Yet they are killing meals, family time and direct socialisation for self indulgent instant gratification and also exploitation of people by Silicon Valley type corporations.


----------



## MWagner (May 17, 2016)

Ray McCarthy said:


> Yet they are killing meals, family time and direct socialisation for self indulgent instant gratification and also exploitation of people by Silicon Valley type corporations.



I'm not a fan of smart phones and unrelenting connectivity. But I don't blame the people who make them. They're simply meeting a demand (a largely unexpected demand) for the technology. In general, I don't believe powerful people run the world. I believe that, more than any time in history, we live in a world shaped by the appetites of the great mass of people. The powerful aren't in charge; they're just trying to anticipate and meet wants in order to make money. The problem is how we rein in the worst of those appetites without treating people like children.


----------



## Lew Rockwell Fan (May 17, 2016)

Phones provide those classic characters, "grouchy old men", something new to dog* about. I mean, if it weren't for things like that, we'd be bored to tears having to listen all the time to how tatoos proved the world was going to hell.

* my nod to PCness. After all, it is rather unfair that the female of the species should get all  the blame.


----------



## Lew Rockwell Fan (May 17, 2016)

MWagner said:


> Violence is also trending relentlessly down. Not only are there fewer wars and fewer casualties in those wars, but the endemic low-level violence that has been with us since we travelled in bands of hunter-gatherers is decreasing everywhere.


Like a lot of statements about trends in almost anything (climate comes to mind), what time scale and where you are looking makes a big diff.

On the whole, for policeman's-scale violence, this doesn't seem to be true of the UK over the last 30 years. Study the graphs and you'll see what I mean:
http://www.bjs.gov/content/pub/pdf/cjusew96.pdf
It does seem to be true of the US over the same period however, and since that is a larger population, taken together, these graphs support your summary if we average these with appropriate weights.
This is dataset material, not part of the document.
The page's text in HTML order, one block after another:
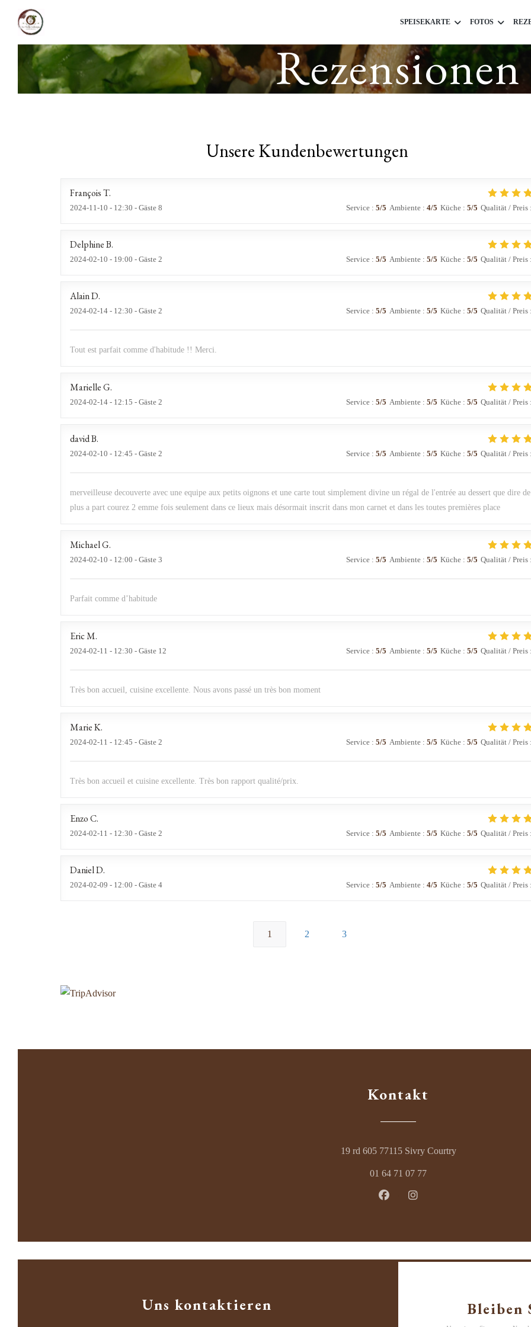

I haven't looked for figures on this. This pub came to my attention somewhat randomly in the pursuit of other info, so I have no idea how the rest of the world stacks up. Figures for China would be interesting since they darn near constitute the majority of us all by themselves.

For military-international scale violence, your statement is almost certainly true if we are looking at the past century, but the 20th c isn't a very representative baseline, being probably the most violent in human history. But if you were to look at the last 500 or 1000 years, I suspect it would NOT be true. I have no stats, just guessing.


----------



## MWagner (May 17, 2016)

Lew Rockwell Fan said:


> Like a lot of statements about trends in almost anything (climate comes to mind), what time scale and where you are looking makes a big diff.
> 
> On the whole, for policeman's-scale violence, this doesn't seem to be true of the UK over the last 30 years. Study the graphs and you'll see what I mean:
> http://www.bjs.gov/content/pub/pdf/cjusew96.pdf
> ...



Trending down since the first states appeared (life in traditional bands and tribes was brutally violent), and then trending down even more steeply since the Enlightenment. London in the Middle Ages was about 25 times more violent than today.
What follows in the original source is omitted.